The Obama Administration said that they wanted an open and frank dialogue with sustainable and small business leaders and in a late afternoon tax policy session, they got it.
Aviva Aron-Dine, Special Assistant to the President for Economic Policy fielded questions from about thirty ASBC members who presented the administration with a list of Tax Policy Principles formulated by the group and spoke with a unified voice against tax cuts and tax credits as a means to restore the economy. “We are here to tell you flat out that tax credits do not influence hiring.” one ASBC member said. Another member added that when the Administration proposes tax cuts and tax credits as a means for restoring the economy, that it only serves to bolster the administration’s congressional critics argument that he is not cutting taxes and slashing spending fast enough.

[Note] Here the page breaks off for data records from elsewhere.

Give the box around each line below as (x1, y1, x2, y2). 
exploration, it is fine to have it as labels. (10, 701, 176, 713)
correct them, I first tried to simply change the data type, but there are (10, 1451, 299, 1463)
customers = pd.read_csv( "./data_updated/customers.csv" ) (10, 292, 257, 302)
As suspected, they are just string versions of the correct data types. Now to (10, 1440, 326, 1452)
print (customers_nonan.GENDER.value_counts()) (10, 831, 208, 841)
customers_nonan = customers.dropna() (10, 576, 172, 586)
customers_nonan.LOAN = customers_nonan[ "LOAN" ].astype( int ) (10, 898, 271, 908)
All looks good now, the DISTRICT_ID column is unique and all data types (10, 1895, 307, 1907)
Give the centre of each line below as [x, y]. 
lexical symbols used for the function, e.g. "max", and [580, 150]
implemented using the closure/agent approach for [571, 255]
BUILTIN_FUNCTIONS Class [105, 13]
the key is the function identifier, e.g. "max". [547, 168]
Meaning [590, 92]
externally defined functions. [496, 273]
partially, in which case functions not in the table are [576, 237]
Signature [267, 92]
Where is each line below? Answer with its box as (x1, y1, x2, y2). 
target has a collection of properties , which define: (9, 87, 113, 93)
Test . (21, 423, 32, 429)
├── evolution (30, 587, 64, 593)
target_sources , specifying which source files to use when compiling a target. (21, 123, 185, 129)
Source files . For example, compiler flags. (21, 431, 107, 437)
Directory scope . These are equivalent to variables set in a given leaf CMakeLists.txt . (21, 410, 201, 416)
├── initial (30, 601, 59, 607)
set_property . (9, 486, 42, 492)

Aron-Dine stood her ground and asserted throughout the meeting that there was a long term and short term strategy at work to restore the economy and that proposed tax credits for increased payrolls and middle class tax cuts were an important part of that short term strategy.
The tax policy principles delivered by members of the sustainable business community included a list of measures designed to provide adequate revenue for public infrastructure and services that underpin a healthy economy.

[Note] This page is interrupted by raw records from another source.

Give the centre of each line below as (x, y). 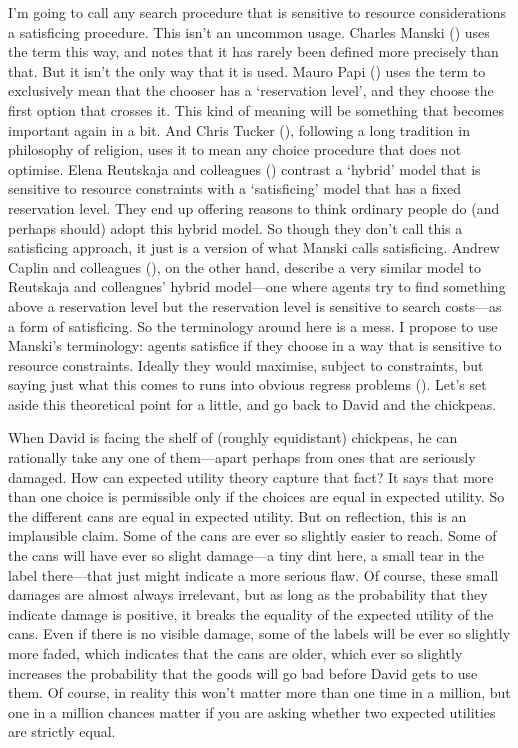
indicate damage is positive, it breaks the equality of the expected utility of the (251, 613)
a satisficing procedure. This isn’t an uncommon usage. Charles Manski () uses (249, 31)
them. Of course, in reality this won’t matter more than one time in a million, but (259, 692)
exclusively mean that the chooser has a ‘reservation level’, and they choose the (251, 90)
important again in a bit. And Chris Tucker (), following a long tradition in (239, 129)
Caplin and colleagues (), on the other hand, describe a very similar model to (244, 266)
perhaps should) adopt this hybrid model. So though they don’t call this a (235, 227)
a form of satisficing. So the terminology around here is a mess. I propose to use (253, 325)
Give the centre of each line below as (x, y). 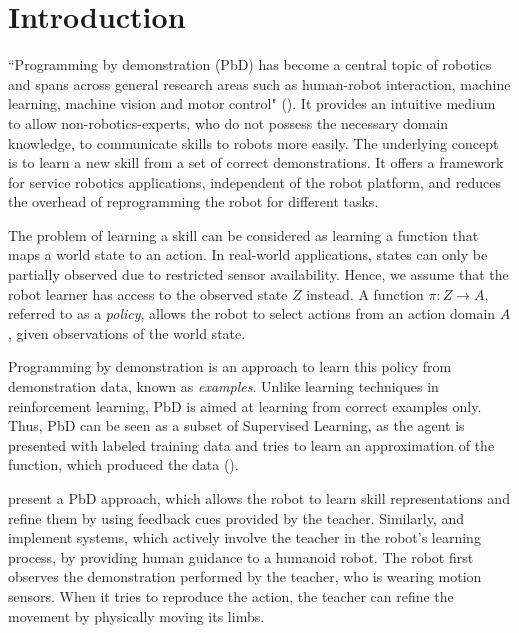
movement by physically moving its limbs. (136, 615)
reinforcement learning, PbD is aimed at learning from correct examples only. (245, 405)
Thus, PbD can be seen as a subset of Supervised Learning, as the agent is (236, 425)
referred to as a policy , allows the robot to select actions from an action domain (252, 313)
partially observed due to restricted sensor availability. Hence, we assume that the (258, 274)
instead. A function (365, 293)
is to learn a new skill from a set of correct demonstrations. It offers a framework (256, 162)
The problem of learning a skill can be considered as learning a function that (243, 234)
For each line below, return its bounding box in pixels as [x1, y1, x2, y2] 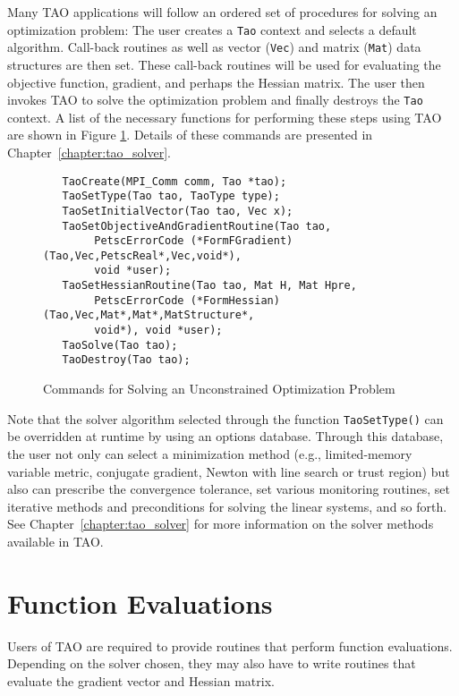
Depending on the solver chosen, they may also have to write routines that [7, 654, 416, 673]
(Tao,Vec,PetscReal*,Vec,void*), [43, 249, 242, 262]
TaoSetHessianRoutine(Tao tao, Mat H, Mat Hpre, [62, 279, 357, 293]
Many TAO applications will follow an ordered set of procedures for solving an [7, 3, 438, 21]
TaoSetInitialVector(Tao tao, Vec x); [62, 204, 293, 217]
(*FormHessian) [190, 293, 280, 307]
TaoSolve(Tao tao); [62, 338, 178, 352]
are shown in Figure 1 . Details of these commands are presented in [7, 125, 373, 144]
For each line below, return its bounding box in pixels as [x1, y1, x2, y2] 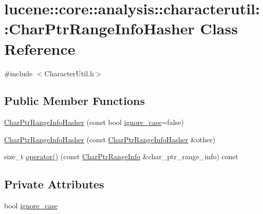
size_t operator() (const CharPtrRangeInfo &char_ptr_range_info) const [4, 151, 238, 162]
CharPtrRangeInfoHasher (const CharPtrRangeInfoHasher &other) [4, 134, 216, 144]
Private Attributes [4, 176, 104, 192]
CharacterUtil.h [44, 68, 94, 78]
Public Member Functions [4, 93, 145, 109]
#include [4, 68, 33, 78]
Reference [4, 38, 76, 59]
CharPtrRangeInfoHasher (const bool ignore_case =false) [4, 117, 184, 127]
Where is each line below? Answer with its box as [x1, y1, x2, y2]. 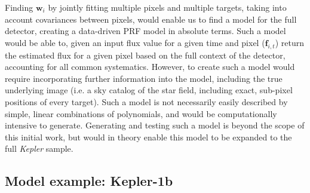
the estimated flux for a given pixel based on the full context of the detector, [5, 48, 286, 61]
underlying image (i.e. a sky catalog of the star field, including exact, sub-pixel [5, 84, 293, 96]
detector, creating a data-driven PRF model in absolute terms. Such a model [5, 24, 286, 37]
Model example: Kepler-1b [5, 171, 173, 190]
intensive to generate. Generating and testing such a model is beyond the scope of [5, 119, 305, 131]
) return [275, 36, 304, 48]
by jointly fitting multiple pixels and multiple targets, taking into [48, 1, 287, 13]
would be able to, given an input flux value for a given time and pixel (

-Restoring pre-Bush tax rates on all households with more than $250,000 in taxable income.
-Support for a “buffet rule” to ensure that America’s wealthiest households pay at least as much in taxes as middle class families.

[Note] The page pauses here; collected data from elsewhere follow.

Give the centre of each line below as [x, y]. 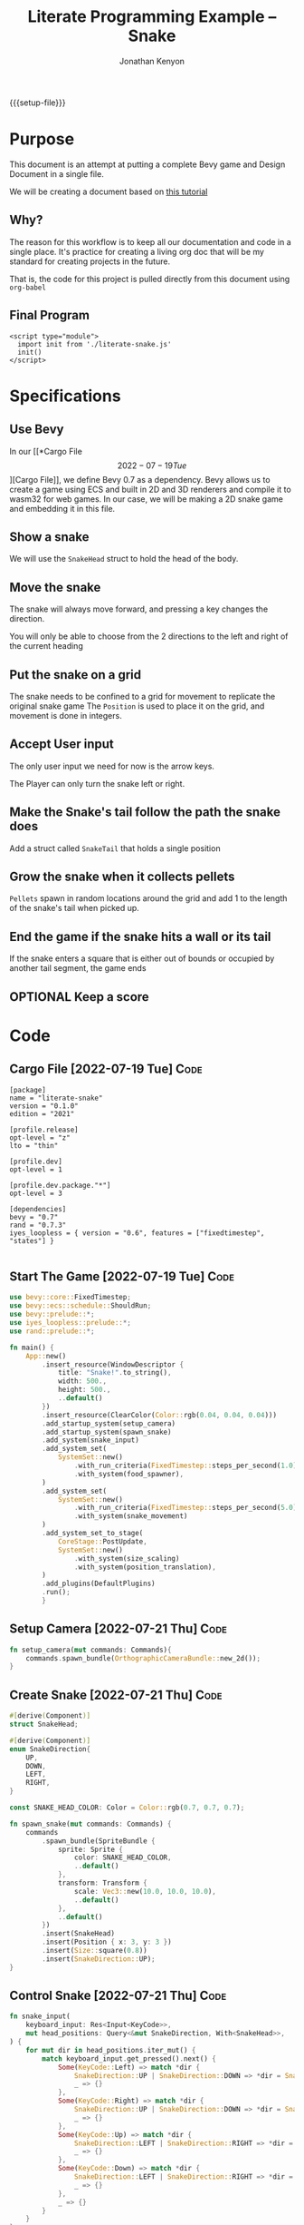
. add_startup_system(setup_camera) [109, 1423]
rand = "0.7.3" [38, 1225]
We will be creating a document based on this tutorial [109, 191]
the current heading [46, 646]
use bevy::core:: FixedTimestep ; [70, 1298]
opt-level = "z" [40, 1137]
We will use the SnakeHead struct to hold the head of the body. [124, 559]
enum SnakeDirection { [50, 1749]
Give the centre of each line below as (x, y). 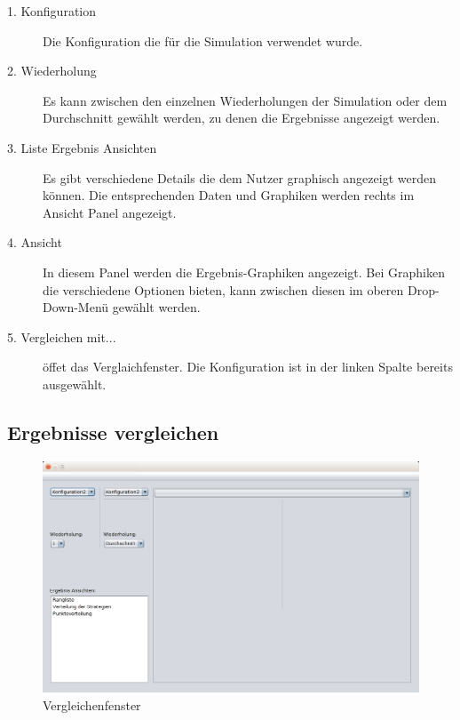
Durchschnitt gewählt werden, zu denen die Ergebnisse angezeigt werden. (242, 118)
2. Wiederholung (52, 71)
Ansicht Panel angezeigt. (110, 212)
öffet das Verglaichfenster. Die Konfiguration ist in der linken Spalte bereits (248, 367)
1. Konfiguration (52, 11)
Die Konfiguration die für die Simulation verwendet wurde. (203, 40)
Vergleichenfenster (92, 704)
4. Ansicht (35, 242)
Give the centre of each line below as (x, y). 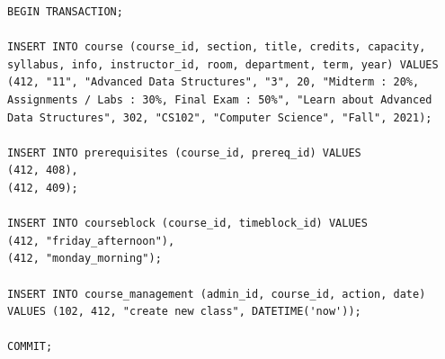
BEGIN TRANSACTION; (65, 12)
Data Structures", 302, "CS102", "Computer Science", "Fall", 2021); (220, 117)
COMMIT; (30, 347)
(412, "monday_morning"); (85, 259)
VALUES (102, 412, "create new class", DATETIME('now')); (184, 312)
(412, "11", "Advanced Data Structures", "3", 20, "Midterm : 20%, (214, 82)
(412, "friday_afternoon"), (91, 241)
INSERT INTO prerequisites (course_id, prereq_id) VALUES (184, 153)

-Support for a “GE rule” to ensure that America’s multi-national corporations pay at least as much in taxes as small businesses.
-Support for a surtax on incomes of more than $1 million.
-Support for restoring the estate tax to 2009 levels.
-Support for the elimination of the “carried interest exclusion” which allows private equity managers a preferential tax rate.
-Support for eliminating the capital gains gap.
-Support restoring progressivity to the corporate tax code.
-Support for the “Stop Tax Haven Abuse Act”
-Opposing a tax holiday for repatriation of foreign earnings.
-Support eliminating subsidies that target narrow industry sectors such as oil.
-Support a modest financial transaction tax, to interrupt the explosion of high frequency market speculation.
I can’t give the administration enough credit for having this conversation in the first place, so I’ll defer whatever criticism I have. The very notion that “full cost accounting” is being discussed within the White House is a tribute to this administration’s desire to change the dialogue and allow more diverse voices at the table. Ms. Aron-Dine was one of 29 administration officials that took part in yesterday’s events.